New York, NY, April 18, 2013 ... The Anti-Defamation League (ADL) today expressed concern over the alarming number of conspiracy theories circulating online in the aftermath of the terrorist bombings at the Boston Marathon, including spurious claims that Jews, Muslims or the government were secretly behind the attack.
Anti-Semites, racists, bigots and extremists have exploited the attack to demonize groups that they have long hated. They accuse Jews, Muslims and others of being responsible for the attacks -- even as law enforcement officials and the Federal Bureau of Investigation have warned against jumping to conclusions about who was behind the bombings, which killed three and injured at least 170 people as the April 15 marathon was entering its fourth hour.

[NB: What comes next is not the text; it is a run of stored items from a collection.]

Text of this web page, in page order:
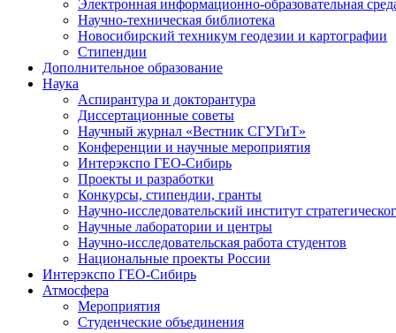
Электронная информационно-образовательная
Научно-техническая библиотека
Новосибирский техникум геодезии и картографии
Стипендии
Дополнительное образование
Наука
Аспирантура и докторантура
Диссертационные советы
Научный журнал «Вестник СГУГиТ»
Конференции и научные мероприятия
Интерэкспо ГЕО-Сибирь
Проекты и разработки
Конкурсы, стипендии, гранты
Научно-исследовательский институт
Научные лаборатории и центры
Научно-исследовательская работа студентов
Национальные проекты России
Интерэкспо ГЕО-Сибирь
Атмосфера
Мероприятия
Студенческие объединения
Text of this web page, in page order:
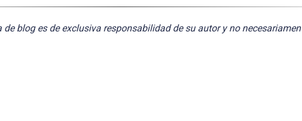
blog es de exclusiva responsabilidad de su autor y no
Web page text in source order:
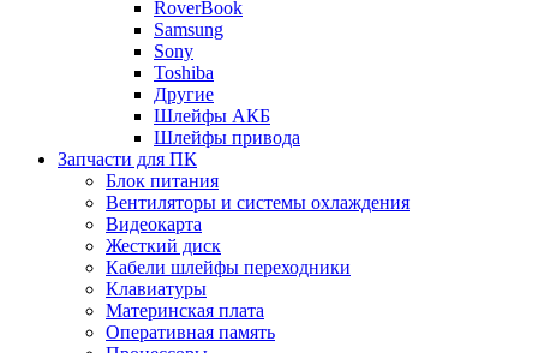
RoverBook
Samsung
Sony
Toshiba
Другие
Шлейфы АКБ
Шлейфы привода
Запчасти для ПК
Блок питания
Вентиляторы и системы охлаждения
Видеокарта
Жесткий диск
Кабели шлейфы переходники
Клавиатуры
Материнская плата
Оперативная память
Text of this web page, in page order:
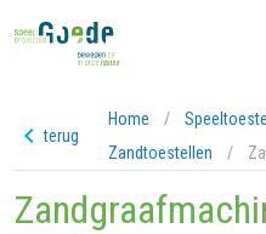
terug
Home /
Zandtoestellen
/
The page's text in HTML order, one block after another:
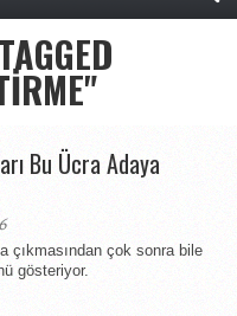
Bu Ücra Adaya
çıkmasından çok sonra bile
gösteriyor.
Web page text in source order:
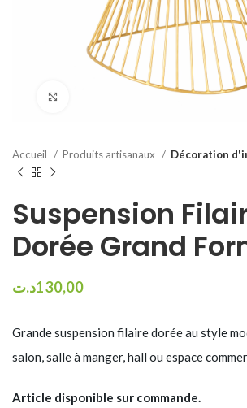
Accueil Produits artisanaux Décoration
Suspension
Dorée Grand
130,00د.ت
Grande suspension filaire dorée au style
salon, salle à manger, hall ou espace
Article disponible sur commande.

“It is disturbing that once again extremists are taking advantage of a national tragedy to promote conspiracy theories rather than letting the hard and detailed work of the investigators take its course,” said Abraham H. Foxman, ADL National Director. “America should come together in the aftermath of terrorism. We should not allow the extremists and bigots to divide us.”
Just minutes after the attack, anti-Semitic conspiracy theorists took to the Internet and blamed Jews and Israel for the bombing, according to information compiled by ADL’s Center on Extremism. Anti-Muslim activists and anti-government activists also piled on with outrageous conspiracy theories of their own.
Some examples of the extremist conspiracy theories now circulating online include:
- An anti-Semitic Web site called “NoDisInfo” published an article claiming: “Zionist Jews Strike Again, Murdering Three in Boston.” The article alleged that Jews “control the security” and therefore will not be caught, but that if they were, “the diabolical schemes of world Jewry would be known to virtually the entire universe.” A day later, the site published a follow-up article claiming that pressure cookers, which were used to construct the bomb, are a “Zionist specialty.”
- A range of anti-Muslim activists immediately pushed out statements on social media claiming that it was a “Jihadi” attack. “This has all the earmarks of typical jihad savagery,” one anti-Muslim activist wrote.
- Anti-government extremist organizations and other hate groups reacted to the attack with conspiracy theories stating the attacks were “false flag” operations orchestrated by the U.S. government to curtail civil liberties and impose a military state on American citizens.